## What you should do
With the pictures excluded, reproduce all of the data exactly.

## Source records

[Start of Attachment]

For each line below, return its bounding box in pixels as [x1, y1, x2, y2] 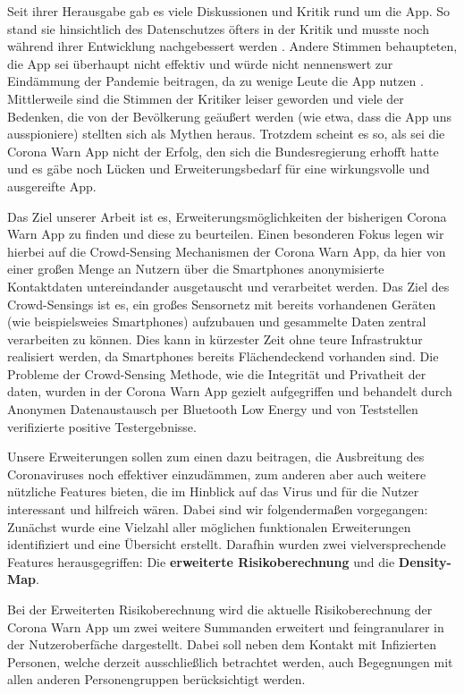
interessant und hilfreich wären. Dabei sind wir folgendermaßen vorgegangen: [7, 500, 428, 519]
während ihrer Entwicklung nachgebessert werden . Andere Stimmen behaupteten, [7, 37, 458, 55]
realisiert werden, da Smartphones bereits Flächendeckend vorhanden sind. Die [7, 347, 439, 366]
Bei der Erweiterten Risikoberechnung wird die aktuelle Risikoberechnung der [7, 600, 433, 618]
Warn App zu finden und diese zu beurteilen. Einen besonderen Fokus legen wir [7, 224, 444, 243]
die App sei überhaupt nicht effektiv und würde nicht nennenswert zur [7, 54, 393, 72]
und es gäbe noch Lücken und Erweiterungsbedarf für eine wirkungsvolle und [7, 159, 430, 178]
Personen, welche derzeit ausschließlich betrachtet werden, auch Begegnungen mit [7, 652, 453, 671]

[End of Attachment]

## Task output
For each line below, return its bounding box in pixels as [x1, y1, x2, y2] 
interessant und hilfreich wären. Dabei sind wir folgendermaßen vorgegangen: [7, 500, 428, 519]
während ihrer Entwicklung nachgebessert werden . Andere Stimmen behaupteten, [7, 37, 458, 55]
realisiert werden, da Smartphones bereits Flächendeckend vorhanden sind. Die [7, 347, 439, 366]
Bei der Erweiterten Risikoberechnung wird die aktuelle Risikoberechnung der [7, 600, 433, 618]
Warn App zu finden und diese zu beurteilen. Einen besonderen Fokus legen wir [7, 224, 444, 243]
die App sei überhaupt nicht effektiv und würde nicht nennenswert zur [7, 54, 393, 72]
und es gäbe noch Lücken und Erweiterungsbedarf für eine wirkungsvolle und [7, 159, 430, 178]
Personen, welche derzeit ausschließlich betrachtet werden, auch Begegnungen mit [7, 652, 453, 671]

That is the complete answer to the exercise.